Coal was originally forked into approximately 1 LT capacity wooden skips, hauled to the surface by horse and then carted down the mountain by a track joining Mount Keira Road near Hurt Street. Later improvements include a main and tail rope haulage installation to bring coal to the surface, and a self-acting skip incline (that is, empty skips hauled up to the mine by the descending loaded skips) to transport the coal to the foot of the mountain at what is now Gooyong Street Keiraville.

In May 1861 a narrow-gauge tramway was constructed from the incline to Belmore Basin (Wollongong Harbour) after the Mount Keira Tramways Act was passed by parliament. In 1878 the tramroad was widened to standard gauge and horse teams used for hauling the coal were replaced by steam locomotives. These locomotives, the Keira No. 1 and Keira No. 2, were the first locomotives to work on this coal route but steam locomotives were earlier used at Bulli Colliery from 1867 – even though the first Bulli locomotive purchased proved too heavy for the track, which had previously been designed for an ingenious gravitational coal-skip incline to the jetty over four cuttings and four bridges. The locomotives at Keira ceased running in 1954 when the line was closed.

On a modern street map the route of the tramway followed Gooyong Street, Rose Street, Throsby Drive (Tramway Bridge) and then between Campbell Street and Smith Street (including the Illawarra Master Builders Club carpark) to Osborne Park and Belmore Basin. The route can still be traced on a modern aerial or satellite photograph. In 1937 Australian Iron & Steel (later a subsidiary of BHP) acquired the colliery for its Port Kembla steelworks. In 1942 a diesel locomotive was introduced at the mine, the first underground diesel locomotive in Australia.

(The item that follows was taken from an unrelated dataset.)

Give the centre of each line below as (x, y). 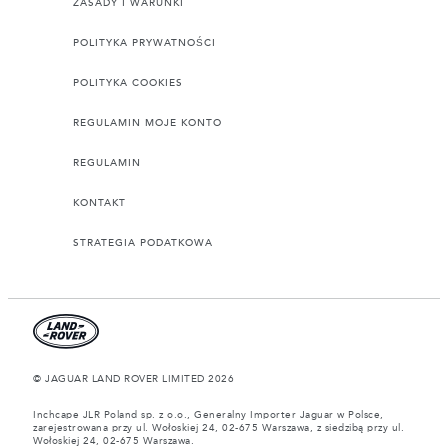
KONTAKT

In 1954 the skipway and tramway were replaced by a tunnel driven from the escarpment at the head of the company's private railway between Mount Nebo and Mount Kembla. In 1955 the mine was renamed Kemira (from Kembla and Keira). Longwall mining was introduced in the 1960s. Peak production was reached in the year ending November 1979 with 770684 t. In 1982 a downturn in the steel industry resulted in 189 employees (60% of the workforce) being retrenched, resulting in a 16-day "sit-in" protest by 30, and mining finally ceased on 27 September 1991.